Scan the entries below, and for each line that includes the word "vägeva", make a copy.
SUPPLIED DATA section start
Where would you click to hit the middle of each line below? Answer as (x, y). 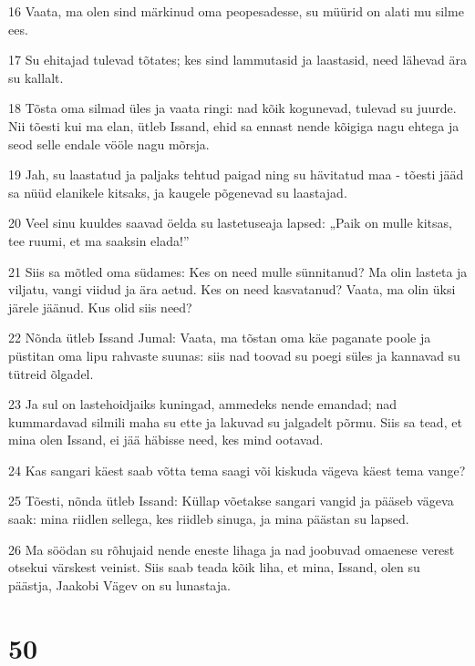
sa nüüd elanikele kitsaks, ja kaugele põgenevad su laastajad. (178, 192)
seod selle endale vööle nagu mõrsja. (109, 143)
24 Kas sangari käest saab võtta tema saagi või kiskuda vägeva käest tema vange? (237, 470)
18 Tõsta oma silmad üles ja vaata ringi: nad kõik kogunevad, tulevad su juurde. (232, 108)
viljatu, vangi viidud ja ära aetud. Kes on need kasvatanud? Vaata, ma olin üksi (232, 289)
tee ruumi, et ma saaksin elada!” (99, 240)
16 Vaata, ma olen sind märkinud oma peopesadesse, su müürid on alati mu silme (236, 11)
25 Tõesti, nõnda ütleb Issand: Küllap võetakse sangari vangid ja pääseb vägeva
SUPPLIED DATA section end
§ WRITTEN REPLY
24 Kas sangari käest saab võtta tema saagi või kiskuda vägeva käest tema vange? (237, 470)
25 Tõesti, nõnda ütleb Issand: Küllap võetakse sangari vangid ja pääseb vägeva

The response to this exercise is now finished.